En sus declaraciones periodísticas, Jaime Durán Barba reiteró algo que Marcos Peña repite a cada interlocutor: “Cristina Fernández cometió un error grave que favorece a Mauricio Macri”.

No logra entender el impacto que tiene en el electorado panperonista los giros que introdujo la ex Mandataria con sus decisiones, está demasiado obsesionado por la antipolítica, el voto por valores o las raíces psicológicas del sufragio; no logra ver lo que ocurre en el terreno, en la calle, en el Gran Buenos Aires: Crece la sensación de triunfo, de fin de ciclo macrista, de salida de María Eugenia Vidal de la Gobernación.

Un triunfalismo que no había hace tiempo en las huestes panperonistas, un triunfalismo que contrasta con la sensación de derrota que hay entre independientes, radicales y algunos macristas.

También repite que la economía no será un factor importante, “pero no único” a la hora de decidir el voto. En cierto sentido, alcanza con que 45% del electorado vote pensando en el bolsillo para perder la elección, dado que el otro 55% estará dividido entre otra media docena de opciones y argumentaciones diferentes.

En el fondo, pensar que los ciudadanos van a votar a Mauricio Macri pese a que decepcionó y que no van a votar a CFK por que asusta, es creer que seguimos en 2015 o 2017.

Incluso, se equivoca Durán Barba cuando dice que un año de la elección presidencial pasada Mauricio Macri tenía 13% de intención de voto.

Por un lado, faltan 90 días para las PASO, no un año.

Por otro, Mauricio Macri no es oposición hoy, es oficialismo y un oficialismo que desilusionó a sus votantes.

Además, ya no tiene a CFK por delante y el peronismo está uniéndose, ya no está dividido, con un tercero en discordia. Si todas sus decisiones parten de esta confusión del escenario político – electoral y social, no hay que esperar demasiados aciertos.

Con sus decisiones, CFK creó un escenario que la opinión pública (y gran parte de la clase política) nunca esperó, por lo cual, predecir comportamientos es arriesgado.

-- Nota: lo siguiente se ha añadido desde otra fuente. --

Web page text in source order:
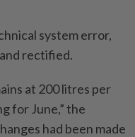
system error,
rectified.
at 200 litres per
for June,” the
had been made
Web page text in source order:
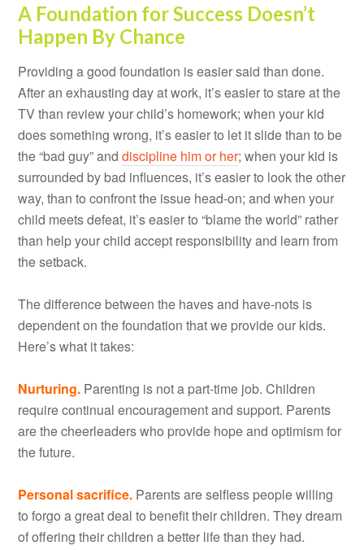
A Foundation for Success Doesn’t
Happen By Chance
Providing a good foundation is easier said than done.
After an exhausting day at work, it’s easier to stare at the
TV than review your child’s homework; when your kid
does something wrong, it’s easier to let it slide than to be
the “bad guy” anddiscipline him or her; when your kid is
surrounded by bad influences, it’s easier to look the other
way, than to confront the issue head-on; and when your
child meets defeat, it’s easier to “blame the world” rather
than help your child accept responsibility and learn from
the setback.
The difference between the haves and have-nots is
dependent on the foundation that we provide our kids.
Here’s what it takes:
Nurturing. Parenting is not a part-time job. Children
require continual encouragement and support. Parents
are the cheerleaders who provide hope and optimism for
the future.
Personal sacrifice. Parents are selfless people willing
to forgo a great deal to benefit their children. They dream
of offering their children a better life than they had.

Una encuesta conocida esta semana indica que más del 70% del electorado dice que no sabía que la ex Mandataria había cedido su lugar en la fórmula presidencial a Alberto Fernández, por lo cual, predecir comportamientos es temprano y arriesgado; recién para mediados o finales de Julio se tenga un panorama seguro, es decir, a tres semana de las PASO, demasiado cerca como para cambiar algo.

Las decisiones tomadas por CFK confirman que ella reconoció sus propias limitaciones, algo que Mauricio Macri todavía no hizo.

Al final, la que cambió fue la ex Mandataria. Ahora si “Cambiemos” quiere tener chances de seguir en el poder, deberá ser Mauricio Macri quién tenga que cambiar y entender que no estamos en 2015 ni en 2017.

La campaña electoral que diseñó el macrismo estaba configurada para enfrentar al kirchnerismo, pero ahora tiene que hacer frente al peronismo y al nestorismo, dos modos, dos formas, dos estilos que no permiten polarizar. Si quiere sobrevivir, el macrismo deberá barajar y dar de nuevo.